東学農民革命記念日をめぐる地域間の対立(上)

 郡守・趙秉甲(チョ・ビョンガプ)の暴政に耐えかねた農民たちが立ち上がり、郡の庁舎を襲撃した「古阜蜂起」(2月15日)。東学農民軍が倡義布告文を発表し、初めて組織的に隊伍を組んだ「茂長起包」(4月25日)。東学軍が官軍を相手に初めて大勝利を収めた黄土ヒョン(ヒョンは山へんに見)の戦い(5月11日)。全羅道の監営(道を統率する観察使が執務を行う役所。道庁に相当)があった全州城の占領(5月31日)。外部勢力を背にした官軍に東学軍が敗退した牛金峙の戦い(12月5日)。

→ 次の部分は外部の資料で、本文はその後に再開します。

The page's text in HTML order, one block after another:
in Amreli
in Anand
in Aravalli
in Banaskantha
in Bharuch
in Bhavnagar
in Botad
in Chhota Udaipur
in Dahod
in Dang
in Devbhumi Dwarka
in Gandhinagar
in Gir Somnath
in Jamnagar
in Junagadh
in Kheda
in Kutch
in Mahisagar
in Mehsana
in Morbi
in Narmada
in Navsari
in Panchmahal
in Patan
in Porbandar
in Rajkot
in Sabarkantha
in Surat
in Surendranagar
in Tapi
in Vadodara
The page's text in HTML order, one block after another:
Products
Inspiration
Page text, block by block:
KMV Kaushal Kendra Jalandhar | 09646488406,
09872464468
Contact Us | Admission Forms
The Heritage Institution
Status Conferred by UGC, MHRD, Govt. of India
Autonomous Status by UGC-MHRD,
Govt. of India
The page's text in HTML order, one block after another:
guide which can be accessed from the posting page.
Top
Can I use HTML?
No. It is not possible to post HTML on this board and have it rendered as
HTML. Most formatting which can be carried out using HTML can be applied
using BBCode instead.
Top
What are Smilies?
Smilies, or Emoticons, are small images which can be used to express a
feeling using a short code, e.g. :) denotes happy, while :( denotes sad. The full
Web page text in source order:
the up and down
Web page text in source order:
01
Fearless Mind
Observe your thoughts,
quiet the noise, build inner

 これらは1894年、封建制度を改革し外部勢力の侵略から国権を守ろうと東学農民軍が決起したことで起こった、東学農民革命(甲午農民戦争)の主な事件だ。この中から東学農民革命の国家記念日を指定するとなれば、どの事件を基準にすべきだろうか。国家記念日の指定をめぐり、全羅北道高敞・井邑、忠清南道公州など各地の東学記念団体が、それぞれ自分の地域で起こった事件を基準に記念日を指定しようと動き始めた。

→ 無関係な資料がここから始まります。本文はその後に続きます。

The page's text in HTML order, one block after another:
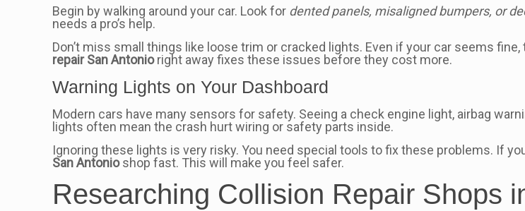
Begin by walking around your car. Look for dented panels, misaligned bumpers, or
needs a pro’s help.
Don’t miss small things like loose trim or cracked lights. Even if your car seems
repair San Antonioright away fixes these issues before they cost more.
Warning Lights on Your Dashboard
Modern cars have many sensors for safety. Seeing a check engine light, airbag
lights often mean the crash hurt wiring or safety parts inside.
Ignoring these lights is very risky. You need special tools to fix these problems. If
San Antonioshop fast. This will make you feel safer.
Researching Collision Repair Shops
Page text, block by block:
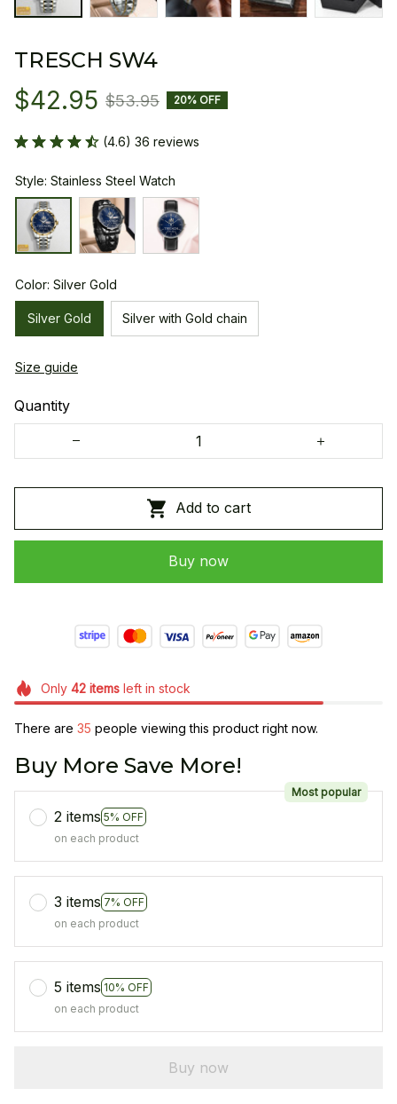
TRESCH SW4
$42.95 $53.95 20% OFF
(4.6) 36 reviews
Style: Stainless Steel Watch
Color: Silver Gold
Silver Gold Silver with Gold chain
Size guide
Quantity
Add to cart
Buy now
Only 42itemsleft in stock
There are 37 people viewing this product right now.
Buy More Save More!
2 items 5% OFF
Most popular
on each product
3 items 7% OFF
on each product
5 items 10% OFF
on each product
Buy now
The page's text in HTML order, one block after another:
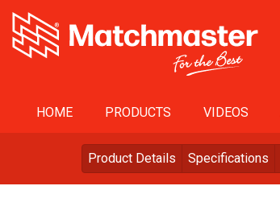
HOME PRODUCTS VIDEOS
Product Details Specifications
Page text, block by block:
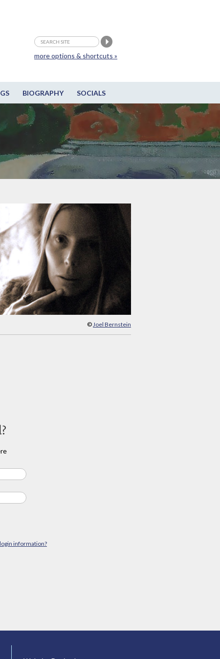
BIOGRAPHY SOCIALS
more options & shortcuts »
© Joel Bernstein
information?

 昨年2月、文化体育観光部(省に相当)の特殊法人「東学農民革命記念財団」が設立され、東学農民革命の国家記念日を指定しようという論議が浮上した。井邑市の各東学記念団体は、黄土ヒョン(現在の井邑市徳川面)で東学軍が初めて大勝利を収めた日を基準に、記念日を制定しようと主張した。井邑東学農民革命継承事業会のシン・ハムシク執行委員長は「黄土ヒョンの戦いは、東学軍が官軍との対決で初めて勝利を挙げ、革命の炎が韓国全土に広がる契機となった」と語った。井邑は1968年から東学農民革命記念祭を開催しており、現在では、黄土ヒョン東学祭りなどさまざまな関連イベントを催している。

 これに対し高敞郡の各東学関連団体は、輔国(護国)安民の立場を掲げて農民軍組織を整えた、茂長県(現在の高敞郡茂長面)での「茂長起包」の日を基準にしようと主張した。高敞東学農民革命記念事業会の会長を務める李康洙(イ・ガンス)高敞郡守は「多数の歴史学者が、茂長起包の日を東学農民革命の出発点と見なしている」と語った。高敞も、茂長起包記念祭など東学関連の地域イベントを開催している。

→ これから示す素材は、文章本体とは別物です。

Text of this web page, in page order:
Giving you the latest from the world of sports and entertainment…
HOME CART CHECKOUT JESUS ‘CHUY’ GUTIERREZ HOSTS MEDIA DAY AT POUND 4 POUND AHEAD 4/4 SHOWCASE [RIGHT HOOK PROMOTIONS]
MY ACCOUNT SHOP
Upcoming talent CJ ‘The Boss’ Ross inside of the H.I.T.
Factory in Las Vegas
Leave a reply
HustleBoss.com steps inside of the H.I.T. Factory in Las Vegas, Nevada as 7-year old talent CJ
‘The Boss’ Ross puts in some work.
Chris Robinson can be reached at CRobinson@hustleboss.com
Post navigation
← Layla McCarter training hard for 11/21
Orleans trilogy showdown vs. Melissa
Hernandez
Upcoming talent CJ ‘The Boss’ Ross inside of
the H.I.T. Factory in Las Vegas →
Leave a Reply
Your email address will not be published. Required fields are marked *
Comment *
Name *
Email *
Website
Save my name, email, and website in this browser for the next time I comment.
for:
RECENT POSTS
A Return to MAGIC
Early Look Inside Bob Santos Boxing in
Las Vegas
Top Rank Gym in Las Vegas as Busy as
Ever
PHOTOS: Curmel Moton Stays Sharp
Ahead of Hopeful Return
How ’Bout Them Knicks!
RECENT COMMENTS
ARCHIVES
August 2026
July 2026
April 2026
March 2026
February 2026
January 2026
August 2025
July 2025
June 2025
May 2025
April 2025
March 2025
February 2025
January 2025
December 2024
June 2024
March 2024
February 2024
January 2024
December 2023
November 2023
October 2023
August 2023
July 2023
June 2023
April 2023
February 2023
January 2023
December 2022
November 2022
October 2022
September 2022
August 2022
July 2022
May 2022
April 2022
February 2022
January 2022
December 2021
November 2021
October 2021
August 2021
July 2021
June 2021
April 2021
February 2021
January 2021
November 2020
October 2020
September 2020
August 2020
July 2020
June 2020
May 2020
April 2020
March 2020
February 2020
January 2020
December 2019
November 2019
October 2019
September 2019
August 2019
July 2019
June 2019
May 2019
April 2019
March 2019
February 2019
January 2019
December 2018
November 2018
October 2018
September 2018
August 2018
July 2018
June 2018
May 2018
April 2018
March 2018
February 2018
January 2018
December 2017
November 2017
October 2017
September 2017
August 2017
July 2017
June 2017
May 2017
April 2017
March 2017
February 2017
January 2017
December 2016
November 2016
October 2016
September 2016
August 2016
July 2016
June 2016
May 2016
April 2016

 全州市の各東学関連団体は、湖南(全羅道地方)の中心地に当たる全州城の占領日を、忠清南道公州市の各団体は、牛金峙(現在の公州市金鶴洞)の戦いを記念日に指定するよう要求した。こうした中、同じ地域内で意見が対立するという極端なケースもあった。井邑市梨坪面の東学関連団体は、黄土ヒョンの戦いの日ではなく、古阜蜂起の日を記念日に指定する案を推進している。東学農民軍の指導者チョン・ボンジュン将軍が古阜蜂起を決議した場所が、梨坪面にある牧場だからだ。